In fact, at the movies you actually spend more time looking at a black screen than you do looking at an image. Now that we are starting to see digital cinema, where there is no physical film to move, which will move film more towards the way computers display images.
Similar problem in computer graphics. In the case of a film, each of the frames has already been generated and its just a question of showing them; whereas in interactive computer graphics the frames are being drawn one at a time. The frame buffer is regularly sent to the display device (eg 60 times per second) whether the frame buffer has been completely updated or not. We don't want the user to see the screen being cleared and the new image being drawn on the screen each time the display refreshes. We only want the user to see a sucession of completely drawn images.
Solution is to have two frame buffers.
User draws into one buffer while the other is being displayed.
When drawing is complete the buffers are swapped.
In OpenGL / Glut this is called "double buffering". It is set up with the GLUT_DOUBLE flag when initializing the display, and then the buffers are swapped with "glutSwapBuffers( )".
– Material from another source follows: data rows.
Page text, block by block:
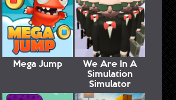
Mega Jump We Are In A
Simulation
Simulator
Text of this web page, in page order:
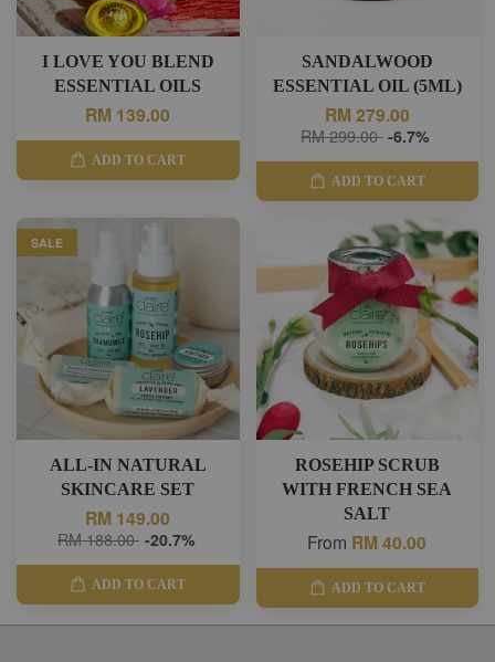
I LOVE YOU BLEND
ESSENTIAL OILS
RM 139.00
ADD TO CART
SANDALWOOD
ESSENTIAL OIL (5ML)
RM 279.00
RM 299.00 -6.7%
ADD TO CART
SALE
ALL-IN NATURAL
SKINCARE SET
RM 149.00
RM 188.00 -20.7%
ADD TO CART
ROSEHIP SCRUB
WITH FRENCH SEA
SALT
From RM 40.00
ADD TO CART

We can only swap buffers in between screen refreshes - when electron gun of the CRT is off and moving from bottom of screen to the top. Note that different CRT monitors refresh at different rates. Also note that as we move more towards LCD displays and away from CRT displays that the hardware changes, but there are still timing constraints. In the case of LCDs the refresh rate is only important when the images are changing. For more info on the two types of displays the following link gives a nice description: http://www.ncdot.org/network/developers/guide/display_tech.html
If you can clear the frame buffer and the draw scene in less than 1/60th second you will get 60 frames per second.
If it takes longer than 1/60th of a second to draw the image (e.g. 1/59th of a second) then by the time you are ready to swap frame buffers the electron gun is already redrawing the current frame buffer again, so you must wait for it to finish before swapping buffers (e.g. 1/30th of a second after the last swap buffers if the frame takes 1/59th of a second.)
If the screen refreshes 60 times a second you can have a new image on the screen:

• 1/60th of a second ... 60 frames per second if all frames take equal time
• 1/30th of a second ... 30 frames per second if all frames take equal time
• 1/20th of a second ... 20 frames per second if all frames take equal time
• 1/15th of a second ... 15 frames per second if all frames take equal time
• 1/12th of a second ... 12 frames per second if all frames take equal time
• 1/10th of a second ... 10 frames per second if all frames take equal time

One of the most obvious implications of this is that a very small change in the time it takes to draw a scene into the frame buffer can have a major impact on the speed of the application.
Can your program run at 45 frames per second (fps)?
Yes. if 30 frames take 1/60th each and the next 15 frames take 1/30th each you will display 45 frames per second.
For smooth motion you want at least 10 frames per second, and preferably more than 15 frames per second. More is better.